Crystal vs Truffleruby

I was quite surprised that Truffleruby (23.1.1) was so much faster than Crystal (1.10.1) for this task.
Apparently the Graal VM is doing some very good stuff here.

I installed Truffleruby on my Linux system via rvm (ruby version manager) – https://rvm.io/

I first wrote this in Ruby – residue_gaps.rb

def residue_gaps(pm)
  primes = [2,3,5,7,11,13,17,19,23,29,31,37,41,43]
  i = primes.index(pm)
  modpn = primes[0..i].reduce :*          # modulus is primorial pm#
  res_gaps = Hash.new(0)                  # create hash of residue gaps
  res_gaps[2] = 1; res_gaps[4] = 1        # initial gap counts of 2 and 4
  r1, r2 = 1, 2 + pm                      # initial first two residues
  while r2 < modpn / 2                    # for first half modulus residues
    if r2.gcd(modpn) == 1                 # if r2 is a residue
      res_gaps[r2 - r1] += 2              # compute gap size, double cnt for mirror pair
      r1 = r2                             # set old residue to current residue
    end
    r2 += 2                               # set next odd value to current residue
  end
  res_gaps.to_a.sort!                     # output array of [gap size, gap count]
end

pm   = ARGV[0].to_i                       # read prime value from terminal
print residue_gaps(pm)                    # display array of ai gap values
puts

Then wrote it in Crystal – residue_gaps.cr

def residue_gaps(pm)
  primes = [2,3,5,7,11,13,17,19,23,29,31,37,41,43] of UInt64
  i = primes.index(pm).not_nil!
  modpn = primes[0..i].product            # modulus is primorial pm#
  res_gaps = Hash(Int32, UInt64).new(0)   # create hash of residue gaps
  res_gaps[2] = 1; res_gaps[4] = 1        # initial gap counts of 2 and 4
  r1, r2 = 1u64, 2u64 + pm                # initial first two residues
  while r2 < modpn // 2                   # for first half modulus residues
    if r2.gcd(modpn) == 1                 # if r2 is a residue
      res_gaps[(r2 - r1).to_i32] += 2     # compute gap size, double cnt for mirror pair
      r1 = r2                             # set old residue to current residue
    end
    r2 += 2                               # set next odd value to current residue
  end
  res_gaps.to_a.sort!                     # output array of [gap size, gap count]
end

pm   = ARGV[0].to_u64                     # read prime value from terminal
print residue_gaps(pm)                    # display array of ai gap values
puts

$ crystal build --release residue_gaps.cr

Then run them like this:

$ time ruby residue_gaps.rb 17
[[2, 22275], [4, 22275], [6, 26630], [8, 6812], [10, 7734], [12, 4096], [14, 1406], [16, 432], [18, 376], [20, 24], [22, 78], [24, 20], [26, 2]]
ruby residue_gaps.rb 17  0.05s user 0.01s system 99% cpu 0.095 total

$ time ./residue_gaps 17
[{2, 22275}, {4, 22275}, {6, 26630}, {8, 6812}, {10, 7734}, {12, 4096}, {14, 1406}, {16, 432}, {18, 376}, {20, 24}, {22, 78}, {24, 20}, {26, 2}]
./residue_gaps 17  0.01s user 0.00s system 97% cpu 0.010 total

And here are timing comparisons (in seconds)

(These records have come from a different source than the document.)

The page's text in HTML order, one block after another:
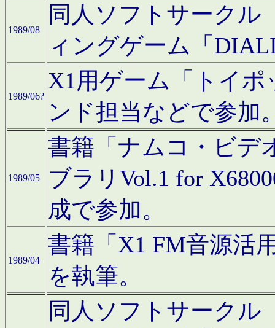
1989/08
同人ソフトサークル
ィングゲーム「
1989/06?
X1用ゲーム「トイ
ンド担当などで参加
1989/05
書籍「ナムコ・ビデ
ブラリVol.1 for
成で参加。
1989/04
書籍「X1 FM音源活
を執筆。
同人ソフトサークル
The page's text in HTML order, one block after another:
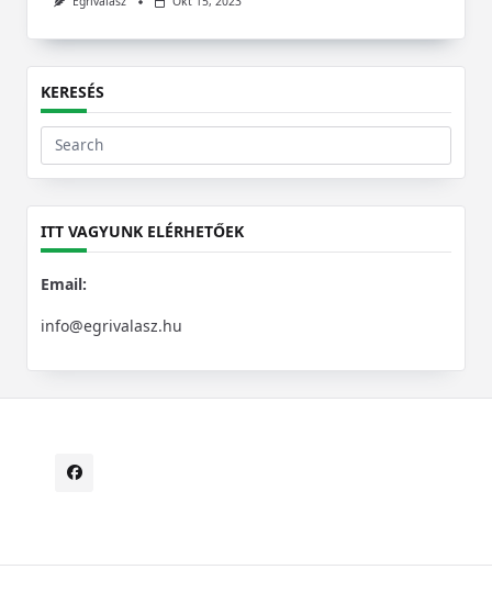
KERESÉS
Search
for:
ITT VAGYUNK ELÉRHETŐEK
Email:
info@egrivalasz.hu
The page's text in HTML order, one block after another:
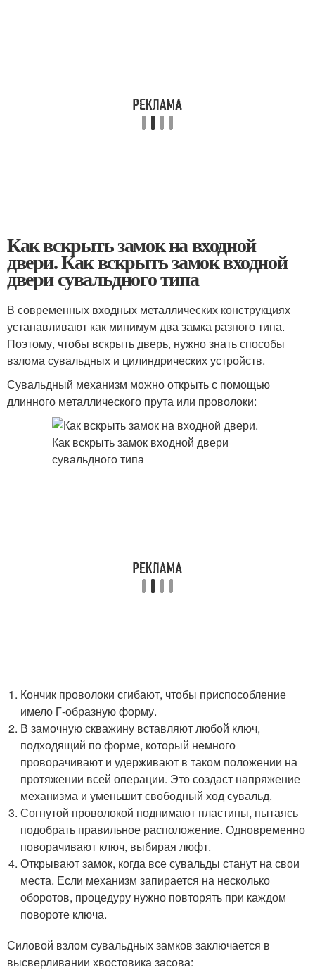
Как вскрыть замок на входной
двери. Как вскрыть замок входной
двери сувальдного типа
В современных входных металлических конструкциях
устанавливают как минимум два замка разного типа.
Поэтому, чтобы вскрыть дверь, нужно знать способы
взлома сувальдных и цилиндрических устройств.
Сувальдный механизм можно открыть с помощью
длинного металлического прута или проволоки:
Кончик проволоки сгибают, чтобы приспособление
имело Г-образную форму.
В замочную скважину вставляют любой ключ,
подходящий по форме, который немного
проворачивают и удерживают в таком положении на
протяжении всей операции. Это создаст напряжение
механизма и уменьшит свободный ход сувальд.
Согнутой проволокой поднимают пластины, пытаясь
подобрать правильное расположение. Одновременно
поворачивают ключ, выбирая люфт.
Открывают замок, когда все сувальды станут на свои
места. Если механизм запирается на несколько
оборотов, процедуру нужно повторять при каждом
повороте ключа.
Силовой взлом сувальдных замков заключается в
высверливании хвостовика засова:
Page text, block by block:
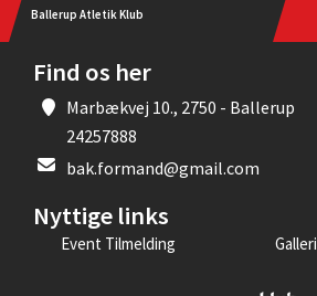
Ballerup Atletik Klub
Find os her
Marbækvej 10., 2750 - Ballerup
24257888
bak.formand@gmail.com
Nyttige links
Event Tilmelding Galleri
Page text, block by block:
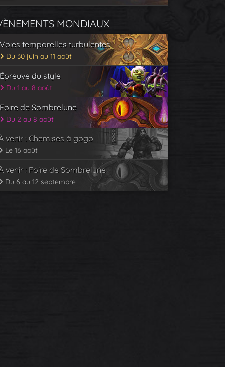
MONDIAUX
Voies temporelles turbulentes
Du 30 juin au 11 août
Épreuve du style
Du 1 au 8 août
Foire de Sombrelune
Du 2 au 8 août
À venir : Chemises à gogo
Le 16 août
À venir : Foire de Sombrelune
Du 6 au 12 septembre
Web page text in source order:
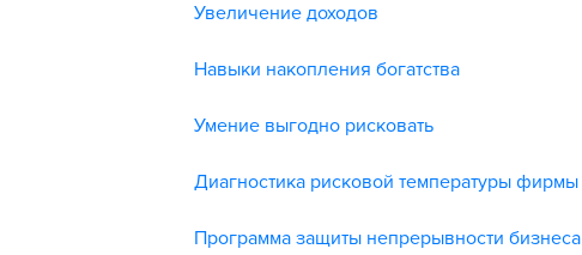
Увеличение доходов
Навыки накопления богатства
Умение выгодно рисковать
Диагностика рисковой температуры фирмы
Программа защиты непрерывности бизнеса
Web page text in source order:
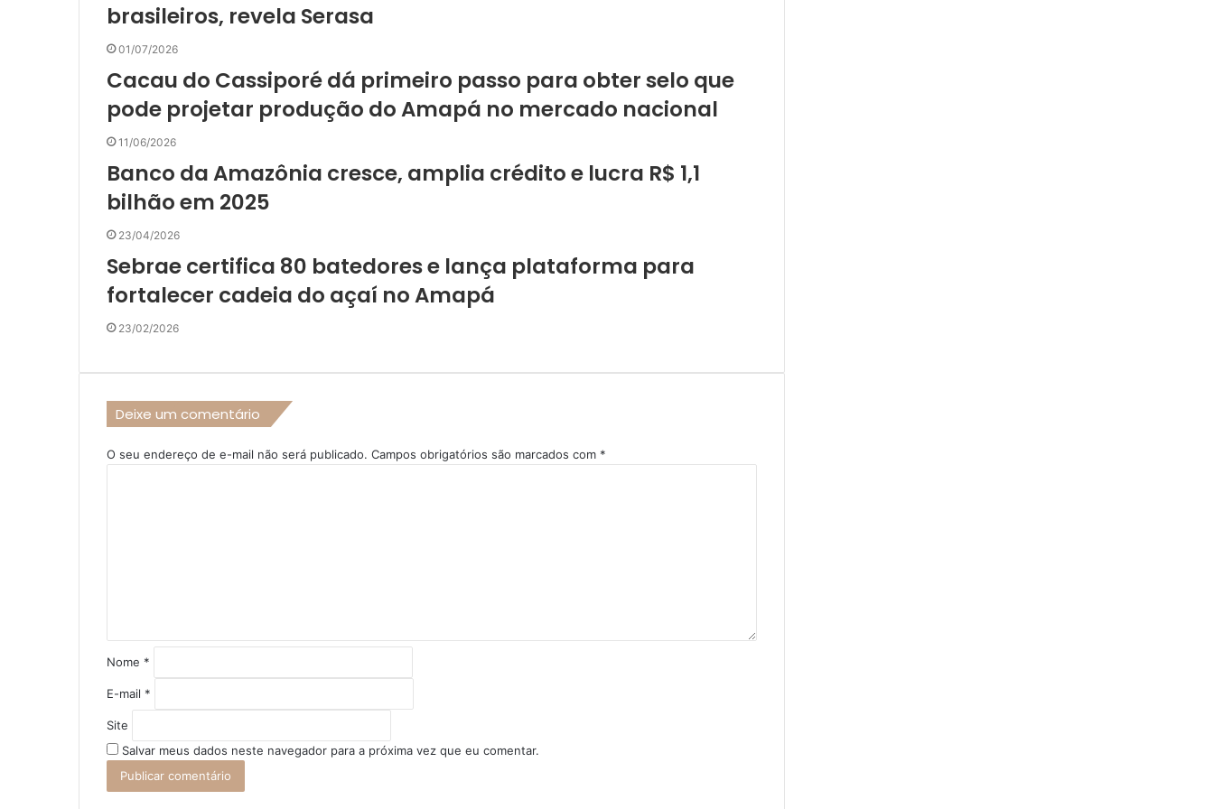
brasileiros, revela Serasa
01/07/2026
Cacau do Cassiporé dá primeiro passo para obter selo que
pode projetar produção do Amapá no mercado nacional
11/06/2026
Banco da Amazônia cresce, amplia crédito e lucra R$ 1,1
bilhão em 2025
23/04/2026
Sebrae certifica 80 batedores e lança plataforma para
fortalecer cadeia do açaí no Amapá
23/02/2026
Deixe um comentário
O seu endereço de e-mail não será publicado. Campos obrigatórios são marcados com *
o
*
Nome *
E-mail *
Site
Salvar meus dados neste navegador para a próxima vez que eu comentar.
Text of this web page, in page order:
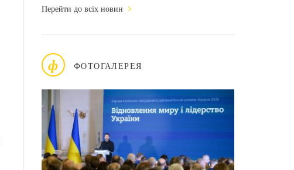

   prime inputs     |   11   |   13   |   17   |   19   |   23   |   29   |   31   |
--------------------|--------|--------|--------|--------|--------|--------|--------|
   crystal 1.10.1   |  0.002 |  0.002 |  0.010 |  0.193 |  5.123 | 175.63 |6217.55 |
--------------------|--------|--------|--------|--------|--------|--------|--------|
 truffleruby 23.1.1 |  0.045 |  0.060 |  0.095 |  0.310 |  2.968 |  91.66 |3297.21 |

As the primes increase Truffleruby becomes almost twice as fast as Crystal.
Can Crystal learn something from this?

1 Like

I remembered after posting the code that the Crystal stdlib gcd method is slow for this.
It seems Truffleruby’s stdlib gcd method is highly optimized. Might be something to learn from.

I created a customized coprime? which makes the code increasingly fast than Truffleruby.
But it’s still impressive that Trufferuby is that fast straight out the box!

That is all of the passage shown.